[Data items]
==*==
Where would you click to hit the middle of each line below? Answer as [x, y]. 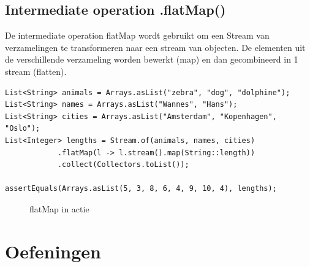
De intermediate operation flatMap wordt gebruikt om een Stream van [137, 35]
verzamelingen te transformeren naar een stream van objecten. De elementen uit [155, 47]
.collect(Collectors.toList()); [123, 165]
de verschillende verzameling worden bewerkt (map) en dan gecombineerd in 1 [152, 59]
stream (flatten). [36, 71]
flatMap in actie [59, 208]
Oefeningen [53, 251]
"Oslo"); [23, 129]
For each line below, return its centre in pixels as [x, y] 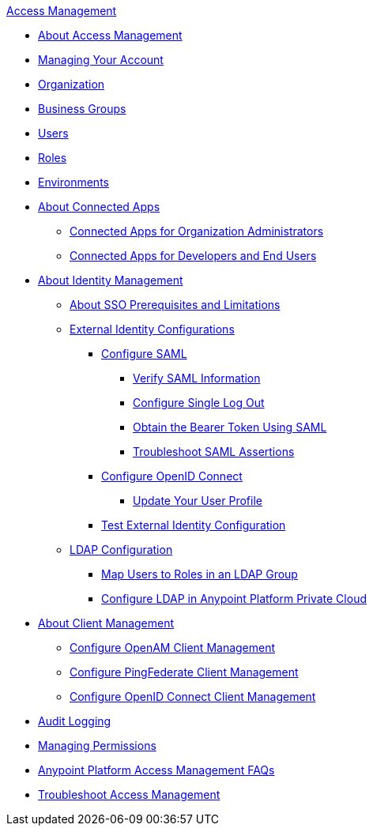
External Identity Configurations [152, 329]
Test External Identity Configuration [194, 525]
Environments [73, 182]
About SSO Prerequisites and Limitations [175, 305]
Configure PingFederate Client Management [184, 672]
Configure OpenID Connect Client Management [193, 696]
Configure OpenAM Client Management [173, 648]
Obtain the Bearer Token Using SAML [230, 427]
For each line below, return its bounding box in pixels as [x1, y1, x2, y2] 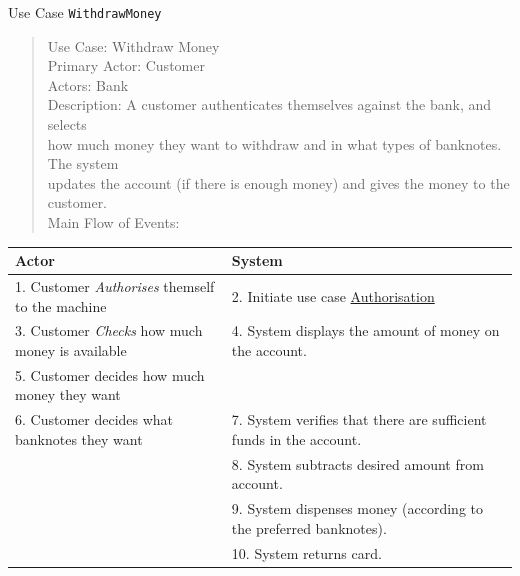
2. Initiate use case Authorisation [231, 285, 435, 306]
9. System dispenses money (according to [231, 498, 484, 519]
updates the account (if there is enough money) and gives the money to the [47, 172, 510, 193]
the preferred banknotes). [231, 517, 387, 538]
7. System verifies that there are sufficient [231, 409, 487, 430]
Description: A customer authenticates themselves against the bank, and [47, 94, 492, 115]
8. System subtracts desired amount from [231, 453, 484, 474]
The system [47, 153, 119, 174]
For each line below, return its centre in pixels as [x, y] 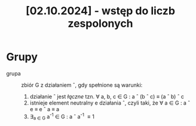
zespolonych [100, 23]
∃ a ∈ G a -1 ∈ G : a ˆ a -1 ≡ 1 [62, 116]
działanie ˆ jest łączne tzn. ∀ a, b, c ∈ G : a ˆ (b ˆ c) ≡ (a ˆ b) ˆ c [107, 96]
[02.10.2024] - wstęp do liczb [100, 11]
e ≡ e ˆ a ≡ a [45, 109]
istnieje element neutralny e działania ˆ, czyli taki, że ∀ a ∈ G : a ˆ [110, 103]
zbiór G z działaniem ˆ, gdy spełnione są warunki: [82, 85]
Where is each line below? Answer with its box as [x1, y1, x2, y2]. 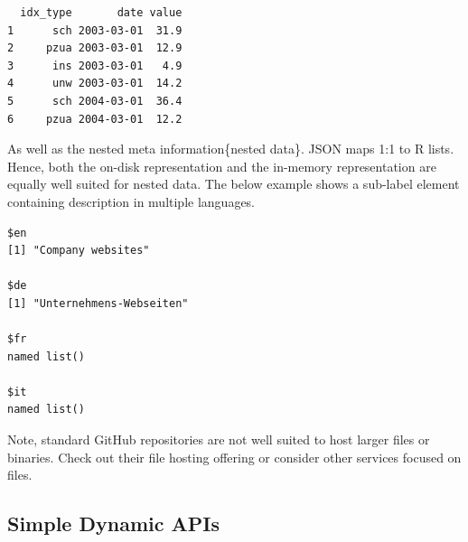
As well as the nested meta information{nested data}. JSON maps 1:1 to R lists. [7, 139, 454, 158]
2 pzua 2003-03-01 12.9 [7, 42, 183, 55]
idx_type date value [20, 6, 183, 19]
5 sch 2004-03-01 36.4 [7, 94, 183, 107]
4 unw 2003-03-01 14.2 [7, 77, 183, 90]
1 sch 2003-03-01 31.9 [7, 23, 183, 37]
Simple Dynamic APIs [7, 509, 220, 537]
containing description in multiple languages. [7, 192, 256, 210]
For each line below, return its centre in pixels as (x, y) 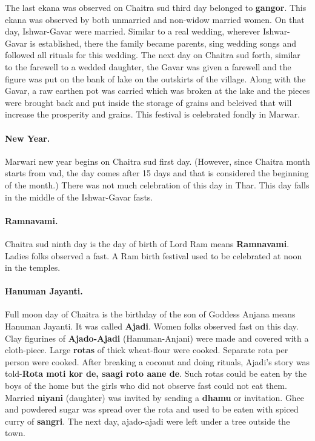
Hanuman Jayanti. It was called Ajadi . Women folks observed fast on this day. (152, 326)
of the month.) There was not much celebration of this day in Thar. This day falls (157, 184)
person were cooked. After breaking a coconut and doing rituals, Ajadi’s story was (157, 361)
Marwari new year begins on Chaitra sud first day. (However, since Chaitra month (157, 161)
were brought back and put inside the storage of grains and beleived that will (148, 102)
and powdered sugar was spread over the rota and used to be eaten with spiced (152, 409)
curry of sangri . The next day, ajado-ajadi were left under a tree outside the (148, 421)
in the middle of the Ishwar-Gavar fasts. (79, 197)
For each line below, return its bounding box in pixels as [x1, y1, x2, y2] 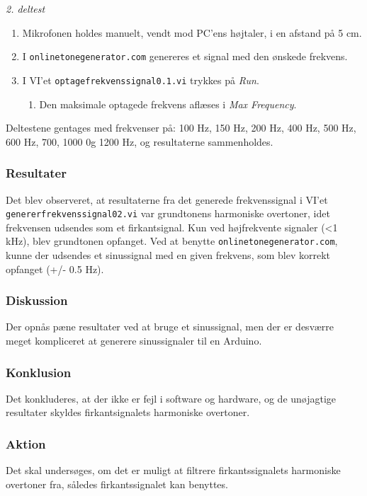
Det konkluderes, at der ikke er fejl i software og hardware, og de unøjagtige [6, 391, 337, 405]
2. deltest [6, 1, 45, 16]
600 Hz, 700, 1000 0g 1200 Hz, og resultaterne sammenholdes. [6, 134, 273, 149]
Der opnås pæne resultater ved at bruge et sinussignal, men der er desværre [6, 319, 334, 334]
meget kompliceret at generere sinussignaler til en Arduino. [6, 333, 262, 347]
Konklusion [6, 363, 72, 381]
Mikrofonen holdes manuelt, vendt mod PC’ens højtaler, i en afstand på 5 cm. [22, 25, 362, 40]
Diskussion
==*==
### What you should do
Exactly repeat the data above; the pictures do not belong in your copy.

### Response to this exercise
Where would you click to hit the middle of each line below? Answer as [x, y]. 
De intermediate operation flatMap wordt gebruikt om een Stream van [137, 35]
verzamelingen te transformeren naar een stream van objecten. De elementen uit [155, 47]
.collect(Collectors.toList()); [123, 165]
de verschillende verzameling worden bewerkt (map) en dan gecombineerd in 1 [152, 59]
stream (flatten). [36, 71]
flatMap in actie [59, 208]
Oefeningen [53, 251]
"Oslo"); [23, 129]
For each line below, return its centre in pixels as [x, y] 
External Identity Configurations [152, 329]
Test External Identity Configuration [194, 525]
Environments [73, 182]
About SSO Prerequisites and Limitations [175, 305]
Configure PingFederate Client Management [184, 672]
Configure OpenID Connect Client Management [193, 696]
Configure OpenAM Client Management [173, 648]
Obtain the Bearer Token Using SAML [230, 427]
For each line below, return its bounding box in pixels as [x1, y1, x2, y2] 
2. Initiate use case Authorisation [231, 285, 435, 306]
9. System dispenses money (according to [231, 498, 484, 519]
updates the account (if there is enough money) and gives the money to the [47, 172, 510, 193]
the preferred banknotes). [231, 517, 387, 538]
7. System verifies that there are sufficient [231, 409, 487, 430]
Description: A customer authenticates themselves against the bank, and [47, 94, 492, 115]
8. System subtracts desired amount from [231, 453, 484, 474]
The system [47, 153, 119, 174]
For each line below, return its centre in pixels as [x, y] 
zespolonych [100, 23]
∃ a ∈ G a -1 ∈ G : a ˆ a -1 ≡ 1 [62, 116]
działanie ˆ jest łączne tzn. ∀ a, b, c ∈ G : a ˆ (b ˆ c) ≡ (a ˆ b) ˆ c [107, 96]
[02.10.2024] - wstęp do liczb [100, 11]
e ≡ e ˆ a ≡ a [45, 109]
istnieje element neutralny e działania ˆ, czyli taki, że ∀ a ∈ G : a ˆ [110, 103]
zbiór G z działaniem ˆ, gdy spełnione są warunki: [82, 85]
Where is each line below? Answer with its box as [x1, y1, x2, y2]. 
As well as the nested meta information{nested data}. JSON maps 1:1 to R lists. [7, 139, 454, 158]
2 pzua 2003-03-01 12.9 [7, 42, 183, 55]
idx_type date value [20, 6, 183, 19]
5 sch 2004-03-01 36.4 [7, 94, 183, 107]
4 unw 2003-03-01 14.2 [7, 77, 183, 90]
1 sch 2003-03-01 31.9 [7, 23, 183, 37]
Simple Dynamic APIs [7, 509, 220, 537]
containing description in multiple languages. [7, 192, 256, 210]
For each line below, return its centre in pixels as (x, y) 
Hanuman Jayanti. It was called Ajadi . Women folks observed fast on this day. (152, 326)
of the month.) There was not much celebration of this day in Thar. This day falls (157, 184)
person were cooked. After breaking a coconut and doing rituals, Ajadi’s story was (157, 361)
Marwari new year begins on Chaitra sud first day. (However, since Chaitra month (157, 161)
were brought back and put inside the storage of grains and beleived that will (148, 102)
and powdered sugar was spread over the rota and used to be eaten with spiced (152, 409)
curry of sangri . The next day, ajado-ajadi were left under a tree outside the (148, 421)
in the middle of the Ishwar-Gavar fasts. (79, 197)
For each line below, return its bounding box in pixels as [x1, y1, x2, y2] 
Det konkluderes, at der ikke er fejl i software og hardware, og de unøjagtige [6, 391, 337, 405]
2. deltest [6, 1, 45, 16]
600 Hz, 700, 1000 0g 1200 Hz, og resultaterne sammenholdes. [6, 134, 273, 149]
Der opnås pæne resultater ved at bruge et sinussignal, men der er desværre [6, 319, 334, 334]
meget kompliceret at generere sinussignaler til en Arduino. [6, 333, 262, 347]
Konklusion [6, 363, 72, 381]
Mikrofonen holdes manuelt, vendt mod PC’ens højtaler, i en afstand på 5 cm. [22, 25, 362, 40]
Diskussion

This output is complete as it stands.